But be doers of the word, and not hearers only, deceiving yourselves.—James 1:22
There is scarcely anything so dull and meaningless as Bible doctrine taught for its own sake. Truth divorced from life is not truth in its Biblical sense, but something else and something less….
No man is better for knowing that God in the beginning created the heaven and the earth. The devil knows that, and so did Ahab and Judas Iscariot. No man is better for knowing that God so loved the world of men that He gave His only begotten Son to die for their redemption. In hell there are millions who know that. Theological truth is useless until it is obeyed. The purpose behind all doctrine is to secure moral action….
Any man with fair pulpit gifts can get on with the average congregation if he just “feeds” them and lets them alone. Give them plenty of objective truth and never hint that they are wrong and should be set right, and they will be content.

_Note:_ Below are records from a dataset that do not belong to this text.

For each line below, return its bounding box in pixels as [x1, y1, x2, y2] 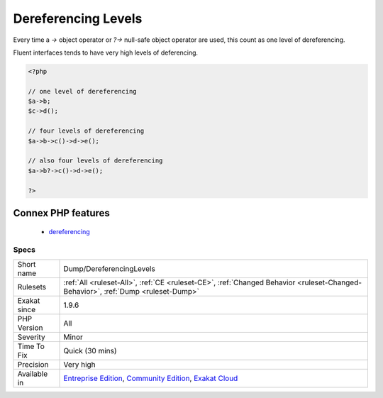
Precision [17, 359, 49, 369]
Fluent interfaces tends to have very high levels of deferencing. [13, 48, 199, 57]
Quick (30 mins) [63, 346, 117, 355]
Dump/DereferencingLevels [63, 263, 155, 273]
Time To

On the other hand, the man who preaches truth and applies it to the lives of his hearers will feel the nails and the thorns. He will lead a hard life, but a glorious one. May God raise up many such prophets. The church needs them badly. Of God and Men, 25-28.
“Lord, I want to be one of those bold prophets, faithfully declaring Your word, no matter the consequences. Enable me, by Your Spirit, I pray in Jesus’ name. Amen.”
For You do not desire sacrifice, or else I would give it; You do not delight in burnt offering. The sacrifices of God are a broken spirit, a broken and a contrite heart—these, O God, You will not despise.—Psalm 51:16-17
There is all around us, however, a very evident and continuing substitute for worship. I speak of the compelling temptation among Christian believers to be constantly engaged, during every waking hour, in religious activity.
We cannot deny that it is definitely a churchly idea of service. Many of our sermons and much of our contemporary ecclesiastical teaching lean toward the idea that it is surely God’s plan for us to be busy, busy, busy—because it is the best cause in the world in which we are involved.
But if there is any honesty left in us, it persuades us in our quieter moments that true spiritual worship is at a discouragingly low ebb among professing Christians.
Do we dare ask how we have reached this state?…
How can our approach to worship be any more vital than it is when so many who lead us, both in the pulpit and in the pew, give little indication that the fellowship of God is delightful beyond telling? Whatever Happened to Worship?, 26-27.
“Oh Lord, forgive me for so often falling into the ‘busy, busy, busy’ trap. I pray indeed that the people with whom I come into contact today might see that for me ‘the fellowship of God is delightful beyond telling.’ Amen.”